| DATA SECTION |
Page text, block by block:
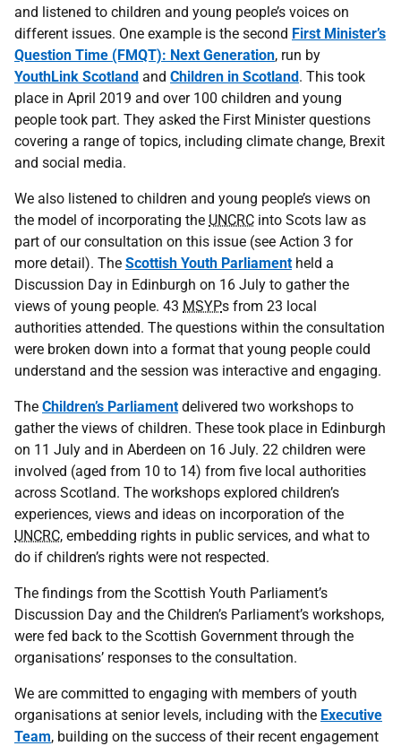
and listened to children and young people’s voices on
different issues. One example is the second First Minister’s
Question Time (FMQT): Next Generation, run by
YouthLink Scotland and Children in Scotland. This took
place in April 2019 and over 100 children and young
people took part. They asked the First Minister questions
covering a range of topics, including climate change, Brexit
and social media.
We also listened to children and young people’s views on
the model of incorporating the UNCRC into Scots law as
part of our consultation on this issue (see Action 3 for
more detail). The Scottish Youth Parliamentheld a
Discussion Day in Edinburgh on 16 July to gather the
views of young people. 43 MSYPs from 23 local
authorities attended. The questions within the consultation
were broken down into a format that young people could
understand and the session was interactive and engaging.
The Children’s Parliamentdelivered two workshops to
gather the views of children. These took place in Edinburgh
on 11 July and in Aberdeen on 16 July. 22 children were
involved (aged from 10 to 14) from five local authorities
across Scotland. The workshops explored children’s
experiences, views and ideas on incorporation of the
UNCRC, embedding rights in public services, and what to
do if children’s rights were not respected.
The findings from the Scottish Youth Parliament’s
Discussion Day and the Children’s Parliament’s workshops,
were fed back to the Scottish Government through the
organisations’ responses to the consultation.
We are committed to engaging with members of youth
organisations at senior levels, including with the Executive
Team, building on the success of their recent engagement

| WHAT YOU NEED TO DO |
Could you copy every record exactly, without the pictures?

| WRITTEN REPLY |
Page text, block by block:
and listened to children and young people’s voices on
different issues. One example is the second First Minister’s
Question Time (FMQT): Next Generation, run by
YouthLink Scotland and Children in Scotland. This took
place in April 2019 and over 100 children and young
people took part. They asked the First Minister questions
covering a range of topics, including climate change, Brexit
and social media.
We also listened to children and young people’s views on
the model of incorporating the UNCRC into Scots law as
part of our consultation on this issue (see Action 3 for
more detail). The Scottish Youth Parliamentheld a
Discussion Day in Edinburgh on 16 July to gather the
views of young people. 43 MSYPs from 23 local
authorities attended. The questions within the consultation
were broken down into a format that young people could
understand and the session was interactive and engaging.
The Children’s Parliamentdelivered two workshops to
gather the views of children. These took place in Edinburgh
on 11 July and in Aberdeen on 16 July. 22 children were
involved (aged from 10 to 14) from five local authorities
across Scotland. The workshops explored children’s
experiences, views and ideas on incorporation of the
UNCRC, embedding rights in public services, and what to
do if children’s rights were not respected.
The findings from the Scottish Youth Parliament’s
Discussion Day and the Children’s Parliament’s workshops,
were fed back to the Scottish Government through the
organisations’ responses to the consultation.
We are committed to engaging with members of youth
organisations at senior levels, including with the Executive
Team, building on the success of their recent engagement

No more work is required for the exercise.